Эти новаторы, называемые несколько презрительно кадаритами, т. е. ограничивающими пределы божественного предопределения, утверждали личную ответственность человека, и их теория, несомненно, развивалась под влиянием тогдашней полемики с христианами, которые упрекали ислам за его детерминистские концепции и обвиняли в том, что он отводит очень незначительную роль человеческой ответственности. Действительно, известно, что в умаййадский период и в начале аббасидской эпохи имели место такого рода дискуссии между представителями ислама и христианства. Оговорки относительно аутентичности того или иного опровержения и того или иного повествования не дают усомниться в реальности самих этих контактов. Но возникает вопрос: не повлияла ли в какой-то мере на эпохальные споры философская мысль, сохраненная в иранском Джундишапуре адептами старой школы перипатетиков, сосланными туда Юстинианом? Именно чтобы противостоять опровержению ислама со стороны чужестранцев с их гностическими идеями и рационалистическими методами, некоторые мусульманские мыслители попытались придать гибкость теологическим интерпретациям, доминировавшим в первые времена ислама.

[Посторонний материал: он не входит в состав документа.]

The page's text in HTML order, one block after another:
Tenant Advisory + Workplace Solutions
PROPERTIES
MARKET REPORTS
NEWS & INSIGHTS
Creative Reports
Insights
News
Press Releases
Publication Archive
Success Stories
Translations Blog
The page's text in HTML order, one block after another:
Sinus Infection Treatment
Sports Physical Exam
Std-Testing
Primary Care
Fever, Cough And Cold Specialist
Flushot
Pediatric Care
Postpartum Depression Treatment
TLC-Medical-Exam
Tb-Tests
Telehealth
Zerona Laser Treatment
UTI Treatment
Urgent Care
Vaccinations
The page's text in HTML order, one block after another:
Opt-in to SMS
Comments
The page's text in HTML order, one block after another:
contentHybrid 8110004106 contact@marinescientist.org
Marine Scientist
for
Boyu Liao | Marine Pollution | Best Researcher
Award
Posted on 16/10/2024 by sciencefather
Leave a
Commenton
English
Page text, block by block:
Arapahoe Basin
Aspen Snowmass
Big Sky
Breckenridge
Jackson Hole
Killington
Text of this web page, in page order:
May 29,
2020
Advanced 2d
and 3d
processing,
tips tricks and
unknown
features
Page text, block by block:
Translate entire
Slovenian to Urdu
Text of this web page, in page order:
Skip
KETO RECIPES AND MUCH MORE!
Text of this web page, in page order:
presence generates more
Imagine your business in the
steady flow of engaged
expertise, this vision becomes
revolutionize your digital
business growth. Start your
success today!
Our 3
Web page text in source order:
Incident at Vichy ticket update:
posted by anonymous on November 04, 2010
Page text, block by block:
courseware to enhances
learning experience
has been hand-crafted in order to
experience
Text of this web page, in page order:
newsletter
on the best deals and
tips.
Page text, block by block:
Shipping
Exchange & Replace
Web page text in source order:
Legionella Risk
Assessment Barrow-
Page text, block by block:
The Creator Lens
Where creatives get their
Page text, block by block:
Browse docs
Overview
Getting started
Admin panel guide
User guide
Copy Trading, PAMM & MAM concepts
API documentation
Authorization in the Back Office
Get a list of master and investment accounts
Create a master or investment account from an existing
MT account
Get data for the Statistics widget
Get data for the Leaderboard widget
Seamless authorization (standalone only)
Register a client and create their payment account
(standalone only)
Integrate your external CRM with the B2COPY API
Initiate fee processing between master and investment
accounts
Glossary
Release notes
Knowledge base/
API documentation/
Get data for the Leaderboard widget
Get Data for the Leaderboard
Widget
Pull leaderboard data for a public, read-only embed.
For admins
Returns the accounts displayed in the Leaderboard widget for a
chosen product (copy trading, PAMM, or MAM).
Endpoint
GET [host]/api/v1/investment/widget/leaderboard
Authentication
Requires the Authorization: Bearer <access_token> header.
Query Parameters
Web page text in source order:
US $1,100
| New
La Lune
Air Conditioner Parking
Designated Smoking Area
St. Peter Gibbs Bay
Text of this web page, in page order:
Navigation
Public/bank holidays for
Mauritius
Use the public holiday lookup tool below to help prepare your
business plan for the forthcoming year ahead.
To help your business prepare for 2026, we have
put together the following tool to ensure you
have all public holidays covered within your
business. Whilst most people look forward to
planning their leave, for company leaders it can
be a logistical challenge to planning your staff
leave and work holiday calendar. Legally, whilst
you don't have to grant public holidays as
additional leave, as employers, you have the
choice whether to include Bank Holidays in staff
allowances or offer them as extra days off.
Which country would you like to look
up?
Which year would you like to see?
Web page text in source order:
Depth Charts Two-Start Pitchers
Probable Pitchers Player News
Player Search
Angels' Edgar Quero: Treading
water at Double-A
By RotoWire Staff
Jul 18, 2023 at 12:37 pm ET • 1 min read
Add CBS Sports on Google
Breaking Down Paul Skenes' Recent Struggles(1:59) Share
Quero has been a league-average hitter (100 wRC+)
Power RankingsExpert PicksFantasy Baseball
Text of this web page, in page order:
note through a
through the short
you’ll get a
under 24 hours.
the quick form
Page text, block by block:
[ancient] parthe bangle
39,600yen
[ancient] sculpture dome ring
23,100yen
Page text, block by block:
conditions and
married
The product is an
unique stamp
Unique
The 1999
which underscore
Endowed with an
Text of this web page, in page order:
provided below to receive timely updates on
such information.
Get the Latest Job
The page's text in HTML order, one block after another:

Помимо довольно мало известных кадаритов в конце умаййадского халифата появилось движение, которому предстояло оказать на исламскую мысль значительное влияние, но истоки которого остались затемнены. Это было движение мутазилитов, или «выжидательных отделенцев», которые «обособились» в смутную эпоху первых гражданских войн, декларируя свое воздержание от выбора между Али и его противниками. Их «нейтралистская» позиция обозначалась термином
Первоначальный мутазилизм, таким образом, сразу занял срединное место между хариджизмом и мурджизмом, как это видно, например, из следующего предания: «Однажды некто обратился к ал-Хасану ал-Басри с вопросом: „Тебе, мужу умудренному в делах веры, ведомо, что объявились ныне среди мусульман почитающие неверными тех, кто совершил тяжкий грех, ибо они полагают, что грех суть акт неверия, исключающий из Общины. Это хариджиты, сторонники божественной угрозы. Зато другие воздерживаются от осуждения виновных в тяжком грехе, ибо считают, что тяжкий грех не может повредить, если веришь, и деяние не составляет неотъемлемой части веры, так что непокорность не вредит, если есть вера, а покорность не поможет, если ее нет. Таковы мурджиты. Какое суждение имеешь ты на сей предмет?” Пока ал-Хасан размышлял, Васил ибн Ата, опережая его, сказал: „Я же заявляю, что повинный в тяжком грехе не является ни совершенно верующим, ни совершенно неверным, но пребывает в промежуточном состоянии между положениями верующего и неверного”. Затем он поднялся и встал в стороне возле колонны мечети. „Васил отошел от нас”, — сказал тогда ал-Хасан”», — и поэтому Васила и его сторонников назвали отделившимися, или мутазилитами.
К этой позиции мутазилизм добавил кадаритское оправдание сурового отношения к грешникам. Был также принят тезис, объяснявшийся, по-видимому, влиянием неоплатонических идей: он состоял в отрицании вечного характера Корана как Слова Аллаха, и авторство его приписывалось человеку по имени Джахм, который взбунтовался против Умаййадов и был казнен в 746 г. Таким образом, мутазилизм защищал новые теологические позиции, которые позднее были развиты и интегрированы в строгую теоретическую систему. Но он родился из осмысления политической борьбы и испытал неоспоримое влияние хариджизма, ригоризм которого относительно обязанностей главы Общины он отчасти разделял. Враждебный к упадочному умаййадскому режиму, который он считал развращенным, мутазилизм настаивал на требуемых от имама качествах, и, хотя невозможно утверждать, что он был связан с аббасидским халифатом, ибо известно, что некоторые из его сторонников участвовали в шиитских восстаниях, он влиял, по крайней мере своей требовательной позицией, на его политику. В начале IX в. он даже вдохновил оригинальную инициативу халифа Мамуна, провал которой был описан выше. В тот момент значение мутазилизма было таково, что он стал одним из элементов, определяющих философскую и интеллектуальную эволюцию в недрах исламского общества.